I paid 120.00 for 5gal/50% in Anchorage Alaska. With the markup that you usually have to pay there for shipping it is hard to believe that it can't be had for 2/3 that price here in the lower 48.


----------



## tlcarrig (Oct 21, 2009)

If you will Google Baquacil, you will find many pool supply places that sell it on the internet. Some even have free shipping for certain sized orders. It usually runs in the neighborhood of $20/gal. There is a Baquacil "Ultra" shock but I havent checked to see what's in it.


----------



## LeftyTheBandit (Oct 22, 2009)

Baquacil is stated as being 27% stabilized H2O2. Does this mean it has additives to make it act differently?


----------



## Chumbawamba (Oct 22, 2009)

Hi Terry.

After another google search I realized that there were many pool supply businesses in my area. I just didn't look far enough.

I went to one of those places yesterday and found Baquacil. I paid $17.99/gal (I got two gallons).

The information on the product says it has "27% Hydrogen Peroxide" and "Water", without mention of anything else, so I imagine it is 27% H2O2.

Be sure to read the labeling as there are apparently other forms of "Baquacil" on the market, at least according to a 1993 MSDS I found for the product, which had a completely different composition. I just requested an MSDS for the H2O2 Baquacil (and chided the company for not having them available on their website) so I'll report if anything comes back worthy of reporting.


----------



## erogers36 (Apr 12, 2010)

I have found 35% H2O2 at the Nature health food store.
it is food grade at a cost of 16.99 for 32oz.

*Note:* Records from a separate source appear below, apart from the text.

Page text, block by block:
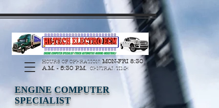
HOURS OF OPERATION: MON-FRI 8:30
A.M. - 5:30 P.M. CENTRAL TIME
ENGINE COMPUTER
SPECIALIST
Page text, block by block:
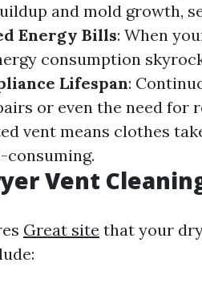
and mold growth,
Energy Bills: When
consumption
Lifespan:
or even the need for
vent means clothes
consuming.
Vent
Great site that your
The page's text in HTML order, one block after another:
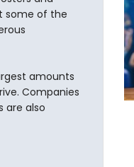
some of the
amounts
Companies
are also
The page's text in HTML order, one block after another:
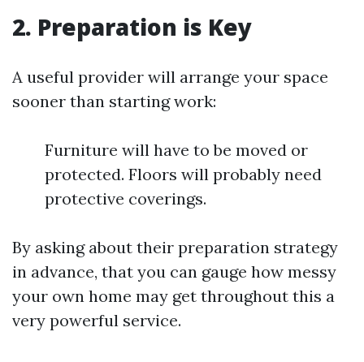
2. Preparation is Key
A useful provider will arrange your space
sooner than starting work:
Furniture will have to be moved or
protected. Floors will probably need
protective coverings.
By asking about their preparation strategy
in advance, that you can gauge how messy
your own home may get throughout this a
very powerful service.
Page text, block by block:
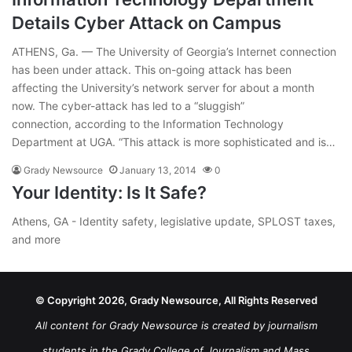
Details Cyber Attack on Campus
ATHENS, Ga. — The University of Georgia’s Internet connection
has been under attack. This on-going attack has been
affecting the University’s network server for about a month
now. The cyber-attack has led to a “sluggish”
connection, according to the Information Technology
Department at UGA. “This attack is more sophisticated and is…
Grady Newsource January 13, 2014 0
Your Identity: Is It Safe?
Athens, GA - Identity safety, legislative update, SPLOST taxes,
and more
© Copyright 2026, Grady Newsource, All Rights Reserved
All content for Grady Newsource is created by journalism
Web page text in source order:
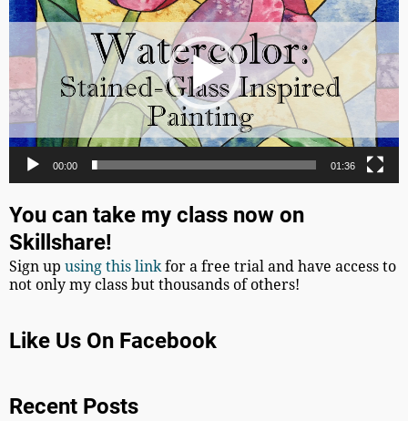
00:00 01:36
You can take my class now on
Skillshare!
Sign upusing this linkfor a free trial and have access to
not only my class but thousands of others!
Like Us On Facebook
Recent Posts

Oxy - tech by Eagle Enterprise


----------



## Irons (Apr 12, 2010)

Chumbawamba said:


> Hi Terry.
> 
> After another google search I realized that there were many pool supply businesses in my area. I just didn't look far enough.
> 
> ...



The 27% Baquacil works well. I still have some left from a case I bought a couple of years ago and it's still potent. Whatever the stabilizer they use, it works very well.


----------



## Lou (Apr 12, 2010)

The stabiliser is likely phosphoric acid.


Lou


----------



## JohnW (Apr 13, 2010)

This stuff mixed with NaOH is pretty good to reduce AgCl to Silver. The best thing is that the waste produced is water and table salt.


----------



## Oz (Apr 13, 2010)

Why are you adding H2O2 when converting silver chloride to silver oxide? I just use NaOH and it is always satisfactory. 

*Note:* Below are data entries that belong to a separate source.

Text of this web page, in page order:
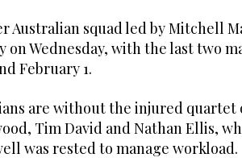
Australian squad led by Mitchell
on Wednesday, with the last two
February 1.
are without the injured quartet
Tim David and Nathan Ellis,
was rested to manage workload.
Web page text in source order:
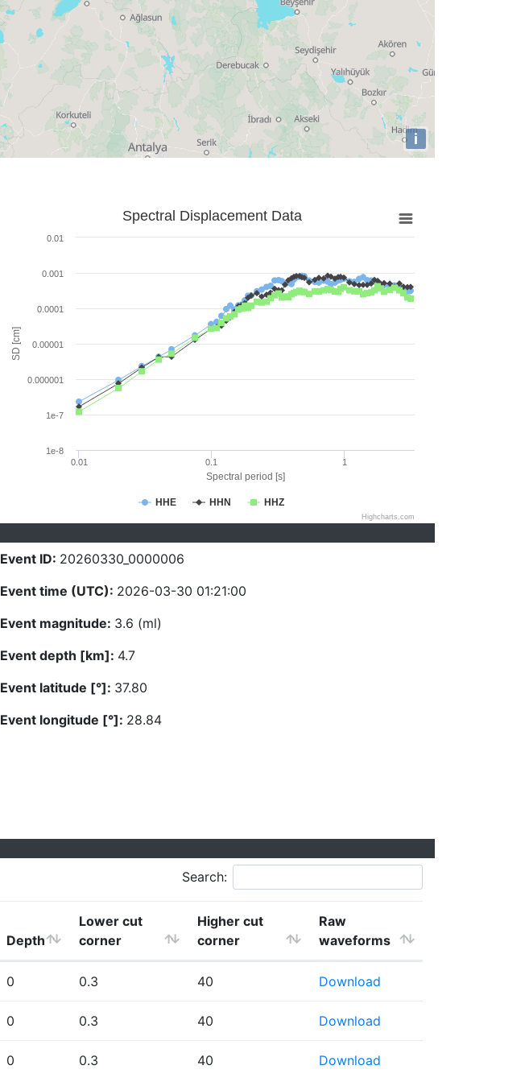
i
Spectral period [s]
SD [cm]
Spectral Displacement Data
HHE HHN HHZ
0.01 0.1 1
1e-8
1e-7
0.000001
0.00001
0.0001
0.001
0.01
Highcharts.com
Event ID: 20260330_0000006
Event time (UTC): 2026-03-30 01:21:00
Event magnitude: 3.6 (ml)
Event depth [km]: 4.7
Event latitude [°]: 37.80
Event longitude [°]: 28.84
Search:
Depth
Lower cut
corner
Higher cut
corner
Raw
waveforms
0 0.3 40 Download
0 0.3 40 Download
0 0.3 40 Download
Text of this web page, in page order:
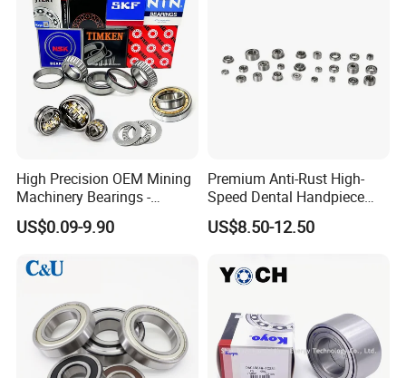
High Precision OEM Mining
Machinery Bearings -
SKF/NSK/NTN/Koyo/NACH
I Equivalent Cylindrical,
Roller Bearings
US$0.09-9.90
Premium Anti-Rust High-
Speed Dental Handpiece
Bearings for Professionals
US$8.50-12.50

If it is because you are worried about waste disposal of a strong base solution after your reaction, just add HCl to the waste solution until a neutral pH (cheaper than strong H2O2) and you will have your sodium chloride and water.


----------



## JohnW (Apr 13, 2010)

To get clean Silver metal, and no hazardous waste.


----------



## Oz (Apr 13, 2010)

John,

Are you saying that by adding H2O2 to silver chloride and NaOH you are getting silver metal instead of silver oxide? I am not a chemist but I guess perhaps with hydrogen being a reductant it is possible. I also find it odd that you are neutralizing NaOH with H2O2 as it is also considered a base. It would be nice if one of our chemists could weigh in on these.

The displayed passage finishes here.